Une rumeur dit que Baha Hariri se lancerait officiellement après l’annonce du verdict par la Chambre de première instance du Tribunal Spécial pour le Liban (TSL) concernant l’assassinat de son père. Le jugement, prévu en audience publique à la mi-mai 2020, a été reporté en raison de la pandémie.  Cinq membres du Hezbollah sont soupçonnés d’avoir perpétré l’attentat dont l’un est décédé. 

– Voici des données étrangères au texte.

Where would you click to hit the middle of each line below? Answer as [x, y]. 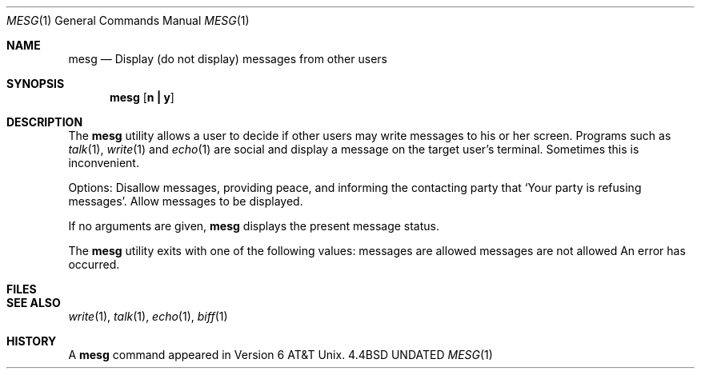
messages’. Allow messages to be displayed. [186, 201]
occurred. [94, 264]
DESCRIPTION [45, 122]
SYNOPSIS [36, 84]
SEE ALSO [34, 303]
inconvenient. [104, 163]
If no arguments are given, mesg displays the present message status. [254, 226]
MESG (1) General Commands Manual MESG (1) [128, 20]
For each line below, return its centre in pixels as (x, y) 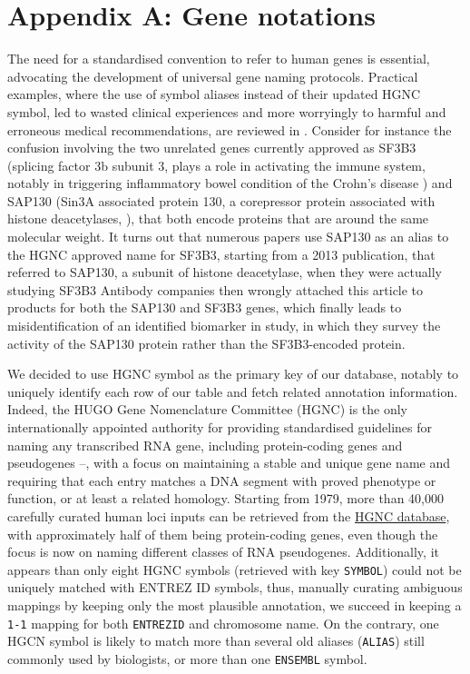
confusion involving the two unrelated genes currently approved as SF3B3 (212, 148)
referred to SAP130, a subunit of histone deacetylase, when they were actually (225, 272)
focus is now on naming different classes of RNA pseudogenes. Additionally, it (223, 552)
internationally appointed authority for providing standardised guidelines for (220, 427)
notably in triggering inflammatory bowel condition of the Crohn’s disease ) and (230, 183)
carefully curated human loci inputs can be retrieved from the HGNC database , (229, 515)
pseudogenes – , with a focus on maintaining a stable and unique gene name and (229, 463)
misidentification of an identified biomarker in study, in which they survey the (224, 326)
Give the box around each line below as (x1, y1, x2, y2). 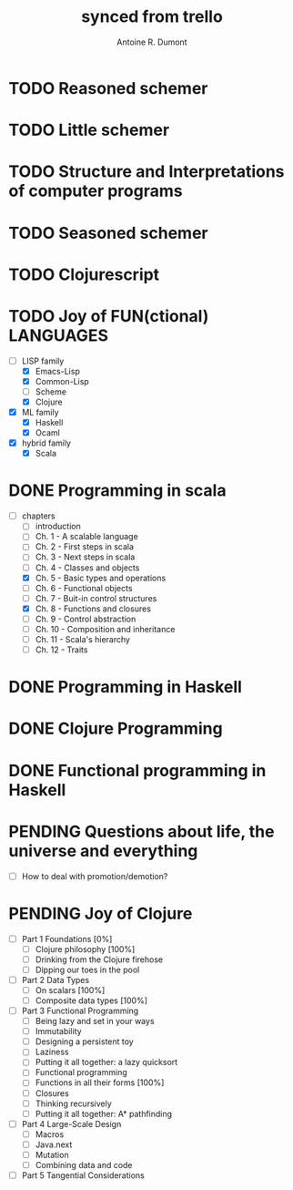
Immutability (35, 1026, 83, 1037)
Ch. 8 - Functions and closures (35, 603, 152, 614)
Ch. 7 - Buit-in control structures (35, 592, 157, 603)
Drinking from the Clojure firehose (35, 954, 164, 965)
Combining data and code (35, 1159, 133, 1170)
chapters (21, 510, 56, 521)
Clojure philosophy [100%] (35, 943, 136, 954)
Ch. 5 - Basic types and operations (35, 572, 167, 583)
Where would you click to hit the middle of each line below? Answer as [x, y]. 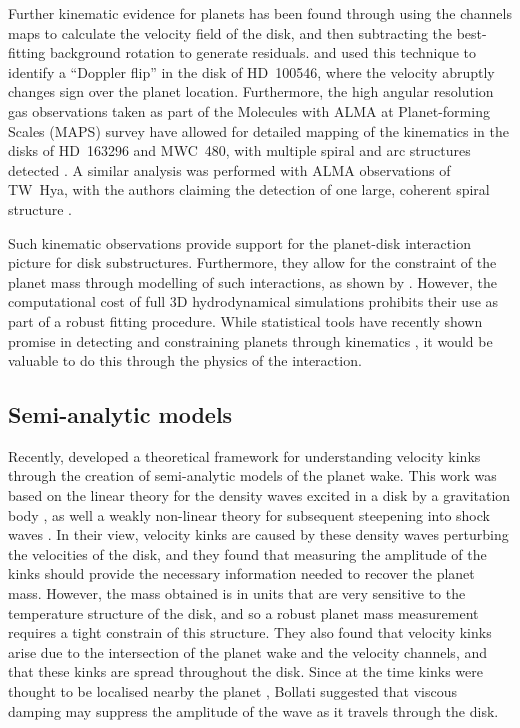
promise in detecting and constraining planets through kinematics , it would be [250, 340]
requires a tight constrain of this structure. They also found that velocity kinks [250, 632]
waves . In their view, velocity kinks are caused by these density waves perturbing [258, 534]
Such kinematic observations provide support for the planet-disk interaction [239, 242]
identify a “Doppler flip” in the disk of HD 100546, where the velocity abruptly [251, 71]
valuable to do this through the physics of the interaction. [185, 360]
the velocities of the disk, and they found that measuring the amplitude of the [247, 553]
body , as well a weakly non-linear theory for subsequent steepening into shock [249, 514]
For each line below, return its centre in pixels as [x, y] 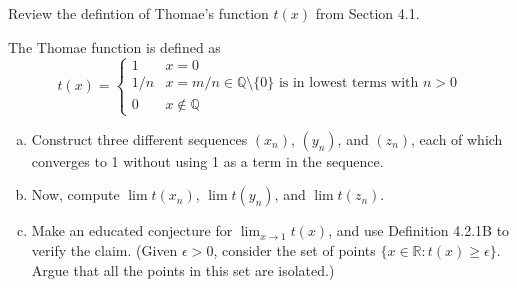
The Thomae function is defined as [114, 46]
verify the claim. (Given [104, 249]
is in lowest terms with [348, 83]
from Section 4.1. [367, 13]
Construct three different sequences [139, 138]
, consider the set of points [294, 249]
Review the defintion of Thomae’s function [138, 13]
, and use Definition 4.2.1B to [419, 230]
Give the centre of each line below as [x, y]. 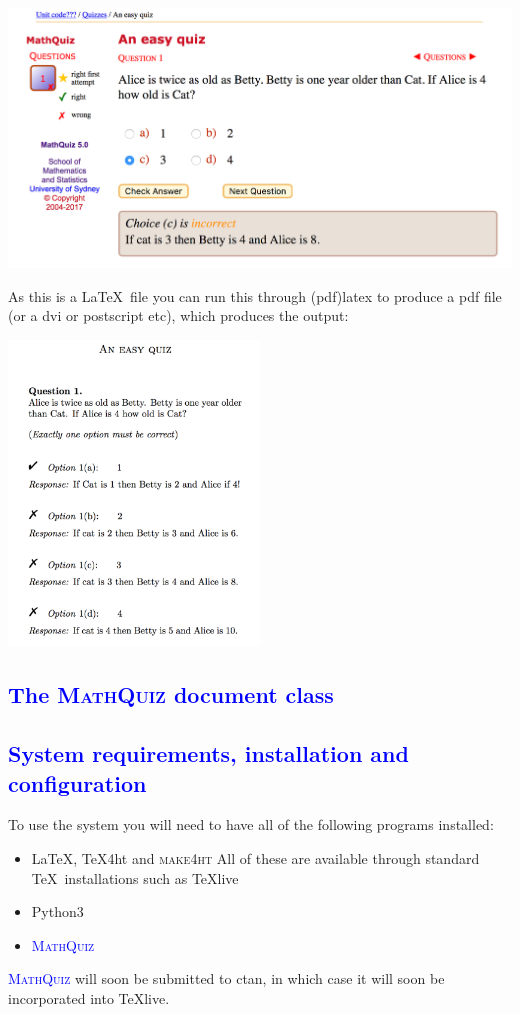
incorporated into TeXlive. [89, 997]
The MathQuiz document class [171, 694]
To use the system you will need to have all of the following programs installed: [251, 824]
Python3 [57, 911]
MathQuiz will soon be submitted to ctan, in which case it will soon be [226, 978]
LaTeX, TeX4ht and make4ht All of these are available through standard [255, 857]
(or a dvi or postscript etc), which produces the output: [178, 315]
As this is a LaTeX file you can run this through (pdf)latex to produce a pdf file [255, 295]
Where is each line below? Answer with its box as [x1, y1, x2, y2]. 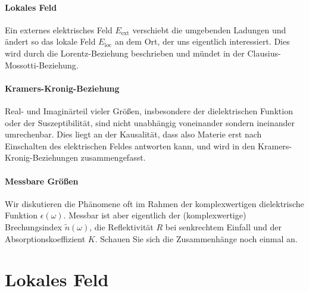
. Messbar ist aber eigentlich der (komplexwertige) [63, 209, 246, 221]
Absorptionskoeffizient [5, 232, 86, 245]
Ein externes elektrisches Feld [5, 23, 113, 36]
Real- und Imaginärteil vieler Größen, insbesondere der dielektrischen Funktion [5, 104, 293, 117]
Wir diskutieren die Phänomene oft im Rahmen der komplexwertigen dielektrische [5, 197, 304, 209]
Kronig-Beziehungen [5, 151, 79, 164]
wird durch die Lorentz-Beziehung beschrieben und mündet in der [5, 46, 245, 59]
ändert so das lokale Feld [5, 35, 96, 48]

Pour faire face à Baha Hariri, Saad Hariri va-t-il devenir plus extrémiste (pour lui couper l’herbe sous les pieds) ou va-t-il faire un nouveau compromis avec le Hezbollah et/ou le CPL (et donc jouer la modération pour espérer retrouver le poste de Premier ministre) lui qui bénéficie de l’appui du Président du Parlement Nabih Berri le chef du mouvement Amal, de Walid Joumblatt le chef du Parti socialiste progressiste et de Sleiman Frangié le chef du Courant Marada ?  Du côté « extrémiste » se trouvent l’ancien ministre Nouhad Machnouk (qui lui a récemment réitéré son soutien malgré son départ du Courant du Futur) ainsi que la mouvance proche de la Turquie d’Erdogan qui tente de rivaliser avec l’Arabie saoudite sur la scène sunnite libanaise : le général Achraf Rifi (avec lequel Saad Hariri s’est réconcilié à la mi-mars 2019), les Horras al-Madina (les « Gardiens de la ville ») et la Jamaa Islamiya (les Frères Musulmans libanais). 

Pour l’heure, Saad Hariri se sent attaqué de toute part car il voit dans la politique et les déclarations du gouvernement de Hassan Diab, également de confession sunnite, des attaques en règle contre les politiques financières de Rafic Hariri, Fouad Siniora et lui-même ainsi que contre trois de ses proches ayant toujours des fonctions dans l’establishment : le gouverneur de la Banque du Liban (BDL, la Banque centrale) Riad Salamé, le patron de Middle East Airlines (MEA, la compagnie aérienne nationale) Mohammad el-Hout et le chef des Forces de sécurité intérieure (FSI, la police) le général Imad Osmane. Il cherche donc à mettre la pression sur le gouvernement et sur le Hezbollah et le CPL. C’est pourquoi il a soutenu les mouvements émeutiers dans les quartiers sunnites de Beyrouth, Tripoli et Saïda ainsi que dans le Akkar et la Békaa-Ouest et a déclaré que le plan du gouvernement en vue des négociations avec le Fonds monétaire international (FMI) est voué à l’échec, s’en prenant au passage au Hezbollah et au CPL auxquels il a renvoyé la responsabilité de la crise financière.